PaulaYatesbiggestfan · 11/12/2007 23:24

marsy i love that comment by your daughter!

as a white woman with an all white family i would just add that race issues do exist in all families imo

i have tried to 'educate' (i do think that is the right word) my children about race/culture and 'colour' issues since day 1. I do feel strongly about it.
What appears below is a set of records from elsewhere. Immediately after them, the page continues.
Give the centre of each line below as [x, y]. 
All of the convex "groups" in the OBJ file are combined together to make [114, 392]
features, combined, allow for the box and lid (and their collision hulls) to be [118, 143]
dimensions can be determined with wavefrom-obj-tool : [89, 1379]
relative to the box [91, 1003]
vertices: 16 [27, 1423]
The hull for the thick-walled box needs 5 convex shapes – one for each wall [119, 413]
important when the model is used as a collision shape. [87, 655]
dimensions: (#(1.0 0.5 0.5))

having childrens and baby books from different cultures just means you can 'normalise' different skin colours etc to help prevent any one seeing other folk as different
dolls as marsy says ..by chance we have a lot of african art i think it just opens up a childs mind early.
as others have said - a lot of what children say is just the obvious ...my dc4 has just started school and has become bosom buddies with mixed race identical triplets the only physical description he has used for them is that 'm's hair is fluffy!'

I would try relax - personally i dont think you really have to address this head on - he will soon build up a feeling of 'who' he is of his own accord.

you sound like you are doing a fab job!

sallystrawberry · 11/12/2007 23:38

This reply has been deleted

Message withdrawn at poster's request.

MarsyChristmas · 11/12/2007 23:44

how's your study strawberry?

sallystrawberry · 11/12/2007 23:46

This reply has been deleted

Message withdrawn at poster's request.